On October 21, crews at the Sanford Underground Research Facility (SURF) in South Dakota strapped the cryostat containing the central component of LUX-ZEPLIN (LZ), the largest direct-detection dark matter experiment in the US, below an elevator and slowly lowered it 4,850 feet down a shaft formerly used in gold-mining operations. This final journey of LZ’s central detector to its resting place in a custom-built research cavern required extensive planning and involved two test moves of a “dummy” detector to ensure its safe delivery.
The cryostat is a large tank, assembled from ultrapure titanium, about 5 1/2 feet in diameter. It contains systems with a total of 625 photomultiplier tubes that are positioned at its top and bottom. These tubes are designed to capture flashes of light produced in particle interactions.
“This was the most challenging move of a detector system that I have ever done in decades of working on experiments,” said Jeff Cherwinka, the LZ chief engineer from the University of Wisconsin, who led the planning effort for the move along with SURF engineers and other support.
Jake Davis, a SURF mechanical engineer who worked on the cryostat move, said, “Between the size of the device, the confines of the space and the multiple groups involved in the move, the entire process required rigorous attention to both the design and the scheduling. Prior to rigging the detector under the cage, we did testing with other cranes to see how it would react when suspended. We also completed analysis and testing to ensure it would remain nice and straight in the shaft.”
He added, “The ride was slow, right around 100 feet per minute. The ride to the 4,850-foot level typically takes 13-15 minutes. Today, it took close to 45 minutes. I rode in the cage, watching it through an inspection port in the floor.
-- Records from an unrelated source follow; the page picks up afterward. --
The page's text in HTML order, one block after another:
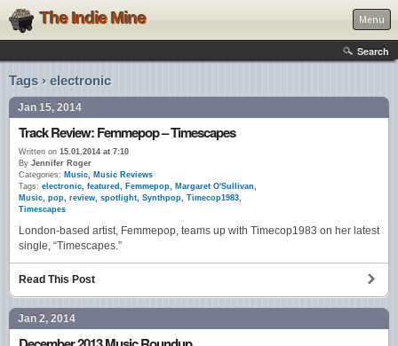
The Indie Mine Menu
Search
Tags › electronic
Jan 15, 2014
Track Review: Femmepop – Timescapes
Written on 15.01.2014 at 7:10
By Jennifer Roger
Categories: Music, Music Reviews
Tags: electronic, featured , Femmepop, Margaret O'Sullivan,
Music, pop, review, spotlight, Synthpop, Timecop1983,
Timescapes
London-based artist, Femmepop, teams up with Timecop1983 on her latest
single, “Timescapes.”
Read This Post
Jan 2, 2014
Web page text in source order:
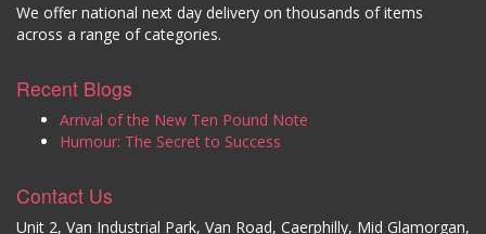
We offer national next day delivery on thousands of items
across a range of categories.
Recent Blogs
Arrival of the New Ten Pound Note
Humour: The Secret to Success
Contact Us
Unit 2, Van Industrial Park, Van Road, Caerphilly, Mid Glamorgan,
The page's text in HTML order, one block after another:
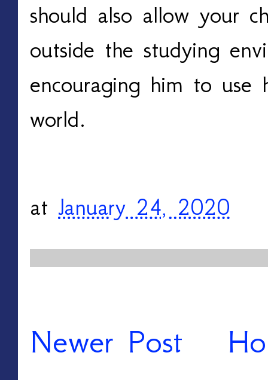
should also allow your
outside the studying
encouraging him to use
world.
at January 24, 2020
Newer Post
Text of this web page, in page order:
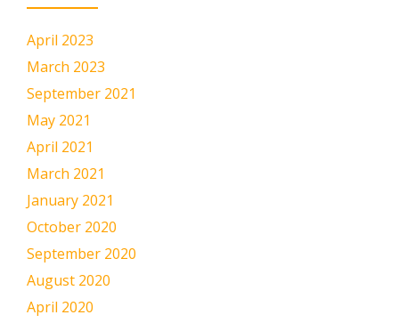
April 2023
March 2023
September 2021
May 2021
April 2021
March 2021
January 2021
October 2020
September 2020
August 2020
April 2020
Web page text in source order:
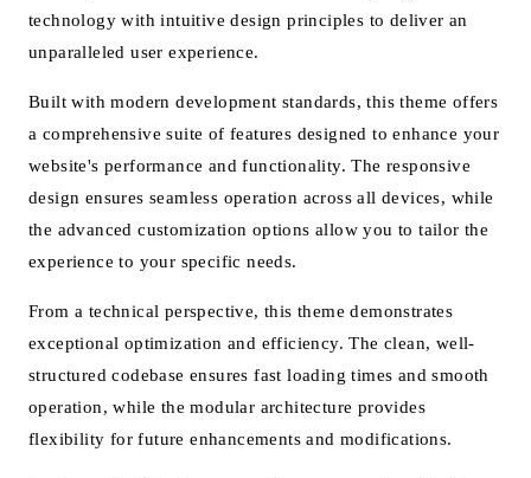
technology with intuitive design principles to deliver an
unparalleled user experience.
Built with modern development standards, this theme offers
a comprehensive suite of features designed to enhance your
website's performance and functionality. The responsive
design ensures seamless operation across all devices, while
the advanced customization options allow you to tailor the
experience to your specific needs.
From a technical perspective, this theme demonstrates
exceptional optimization and efficiency. The clean, well-
structured codebase ensures fast loading times and smooth
operation, while the modular architecture provides
flexibility for future enhancements and modifications.
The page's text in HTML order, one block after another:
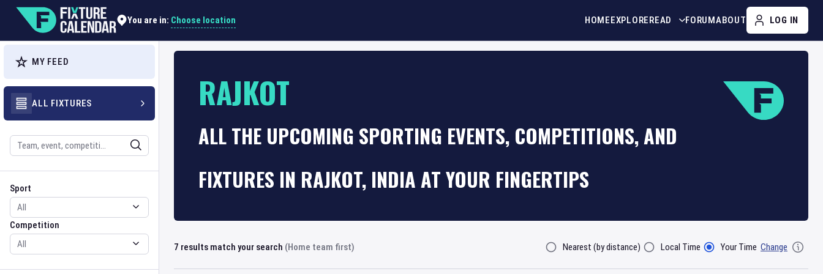
You are in: Choose location HOMEEXPLOREREAD FORUMABOUT LOG IN
MY FEED
ALL FIXTURES
Search
Sport
Sport
Competition
Competition
RAJKOT
ALL THE UPCOMING SPORTING EVENTS, COMPETITIONS, AND
FIXTURES IN RAJKOT, INDIA AT YOUR FINGERTIPS
7 results match your search (Home team first) Filter ByNearest (by distance) Local Time Your Time Change
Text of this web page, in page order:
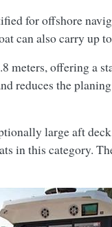
for offshore
can also carry up
meters, offering a
reduces the
large aft
in this category.
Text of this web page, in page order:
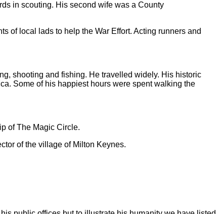
in scouting. His second wife was a County
of local lads to help the War Effort. Acting runners and
shooting and fishing. He travelled widely. His historic
Some of his happiest hours were spent walking the
of The Magic Circle.
of the village of Milton Keynes.
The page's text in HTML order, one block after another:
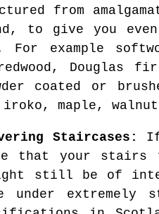
from
to give you
example
Douglas
coated or
maple,
Staircases:
If
that your
still be of
under
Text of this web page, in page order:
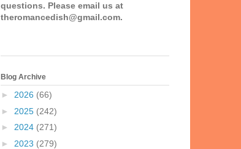
questions. Please email us at
theromancedish@gmail.com.
Blog Archive
► 2026 (66)
► 2025 (242)
► 2024 (271)
► 2023 (279)
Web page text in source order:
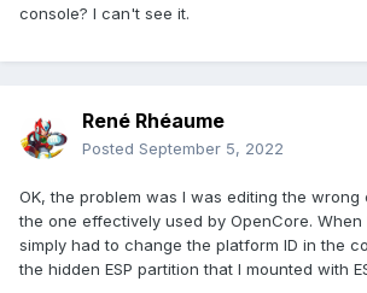
console? I can't see it.
René Rhéaume
Posted September 5, 2022
OK, the problem was I was editing the wrong
the one effectively used by OpenCore. When
simply had to change the platform ID in the
the hidden ESP partition that I mounted with

There was a huge sigh of relief after the move, but there’s still a lot of work ahead to finish LZ.”
Theresa Fruth, a postdoctoral research fellow at University College London who works on LZ’s central detector, said that keeping LZ well sealed from any contaminants during its journey was a high priority—even the slightest traces of dust and dirt could ultimately affect its measurements.
“From a science perspective, we wanted the detector to come down exactly as it was on the surface,” she said. “The structural integrity is incredibly important, but so is cleanliness; we’ve been building this detector for 10 months in a clean room. Before the move, the detector was bagged twice and inserted in the transporter structure. Then, the transporter was wrapped with another layer of strong plastic. We also need to move all our equipment underground so we can do the rest of the installation work.”
The central detector, known as the LZ cryostat and time projection chamber, will ultimately be filled with 10 tons of liquid xenon that will be chilled to -148 ˚F. Scientists hope to see telltale signals of dark matter particles that are produced as they interact with the heavy xenon atoms in this cryostat.
The liquid form of xenon, a very rare element, is so dense that a chunk of granite can float atop its surface. It is this density, owing to the heavy atomic weight of xenon, which makes it a good candidate for capturing particle interactions.
Pawel Majewski of the Rutherford Appleton Laboratory in the UK, who led the design, fabrication, cleaning and delivery of LZ’s inner cryostat vessel for the UK Science and Technology Facilities Council, said, “It is extremely gratifying to see it… holding the heart of the experiment and resting in its final place in the Davis campus, one mile underground.”
Dark matter makes up about 27% of the universe, though we don’t yet know what it’s made of and have only detected it through its gravitational effects on normal matter. LZ is designed to hunt for theorized dark space matter particles called WIMPs, or weakly interacting massive particles. It is 100 times more sensitive than its predecessor experiment, called LUX, which operated in the same underground space. Placing LZ deep underground serves to shield it from much of the steady bombardment of particles that are present at the Earth’s surface.